Hmmm... trying to see how to distiguish the 2 above...
Is it save to assume that some files (without dirs) have .csv suffix?
Too specific?
How would you distinguish them?

Mannu25251 · June 19, 2020, 1:11pm

suffix can be anything. I can treat all of the a single value rather than distinguish them on basis of suffix

vgersh99 · June 19, 2020, 1:12pm

so how would you distinguish this case (plane files) from the others?
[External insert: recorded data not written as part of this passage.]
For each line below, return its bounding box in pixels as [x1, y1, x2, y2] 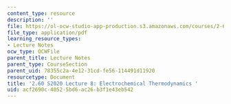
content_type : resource [7, 10, 76, 17]
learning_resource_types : [7, 36, 81, 42]
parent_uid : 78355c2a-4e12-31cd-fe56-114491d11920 [7, 67, 155, 74]
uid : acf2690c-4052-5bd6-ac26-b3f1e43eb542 [7, 86, 134, 93]
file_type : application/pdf [7, 29, 88, 36]
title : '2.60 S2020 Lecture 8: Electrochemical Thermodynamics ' [7, 80, 198, 87]
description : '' [7, 16, 54, 23]
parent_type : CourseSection [7, 61, 88, 68]
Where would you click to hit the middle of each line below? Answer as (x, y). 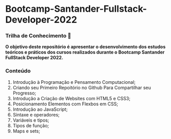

Mannu25251 · June 19, 2020, 1:15pm

cat example.txt | awk '{if(substr($1, 1, 1) == "s") {print$0","p} else {print $0}}{p=$0}' | grep -vE '^f.*/' |sed 's/ s,/,/;s/ f$//;s/^f//;s/,f/,/;s/^s//g' > example2.txt

$cat parser.sh
input_file=$1

while read line
do
  check=$( echo $line | grep ',' | wc -l )
  if [[ $check -ge 1 ]]
  then
     echo $line,file
  else
     grep -w "$line" $input_file | awk -F ',' '{print $1}' | grep -E '[0-9]*' |\
     awk -vcasenum=$line '{sum+=$0;}END{print sum","casenum",""directory";}'
  fi
done < $input_file

$ ./parser.sh example2.txt

This code somehow serve the purpose

vgersh99 · June 19, 2020, 1:25pm

try this:

BEGIN {
  OFS=","
}
(/\// || (!/\// && /[.]/)) && $2=="f" {
    d=(/\//)?substr($1,2,index($1,"/")-2) : substr($1,2)
    f=substr($1,2)
    fA[d][f]
}
$2=="s" {
    s=substr($1,2)
    fA[d][f]=s
    dAs[d]+=s
    #printf("%s%s%s%sfile\n", fA[d][f], OFS, f, OFS)
}
END {
   PROCINFO["sorted_in"]="@ind_str_asc"
   for(d in dAs) {
     print dAs[d], d, "directory"
     for (f in fA[d])
       printf("%s%s%s%sfile\n", fA[d][f], OFS, f, OFS)
   }
}

results in:

450686,44942,directory
2018,44942/Add.cpp,file
3645,44942/Add2Numerics.cpp,file
2018,44942/Add_scalar.cpp,file
2217,44942/check_count_transform.cpp,file
2402,44942/column_name.cpp,file
426312,44942/column_name.so,file
2801,44942/count_analytic1.cpp,file
9273,44942/getperIns.sql,file
4712,ALTER_PART,directory
2747,ALTER_PART/add_projection_refresh_test.sql,file
1965,ALTER_PART/alter_partition_neg_test_1.sql,file
9702,ALTER_PARTITION,directory
2747,ALTER_PARTITION/add_projection_refresh_test.sql,file
1965,ALTER_PARTITION/alter_partition_neg_test_1.sql,file
2494,ALTER_PARTITION/alter_partition_neg_test_2.sql,file
2496,ALTER_PARTITION/alter_partition_positive_test_1.sql,file
123,test.csv,directory
123,test.csv,file

Mannu25251 · June 20, 2020, 11:15am

Awesome! It works. Thank you! You are a champ

system · August 19, 2020, 11:16am

This topic was automatically closed 60 days after the last reply. New replies are no longer allowed.